- WORK INSTRUCTION
Please filter the entries and return only the lines that include "below".

- MATERIAL FOR THE TASK
-- -- --
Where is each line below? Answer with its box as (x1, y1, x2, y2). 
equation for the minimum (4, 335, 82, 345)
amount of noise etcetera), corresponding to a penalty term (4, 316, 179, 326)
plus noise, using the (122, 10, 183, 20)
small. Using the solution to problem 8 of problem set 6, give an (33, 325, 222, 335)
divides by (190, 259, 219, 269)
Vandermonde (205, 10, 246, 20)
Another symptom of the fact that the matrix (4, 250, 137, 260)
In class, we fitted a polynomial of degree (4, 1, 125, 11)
-- -- --
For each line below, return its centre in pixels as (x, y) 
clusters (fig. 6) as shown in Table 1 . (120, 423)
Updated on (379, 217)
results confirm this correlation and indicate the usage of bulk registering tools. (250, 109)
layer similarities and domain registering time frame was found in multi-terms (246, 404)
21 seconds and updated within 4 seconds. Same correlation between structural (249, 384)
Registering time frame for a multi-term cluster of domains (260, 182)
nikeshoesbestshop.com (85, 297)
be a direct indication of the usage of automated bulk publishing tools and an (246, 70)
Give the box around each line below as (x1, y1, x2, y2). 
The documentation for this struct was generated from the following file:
-- -- --
- TASK SOLUTION
Where is each line below? Answer with its box as (x1, y1, x2, y2). 
For each line below, return its centre in pixels as (x, y) 
Give the box around each line below as (x1, y1, x2, y2). 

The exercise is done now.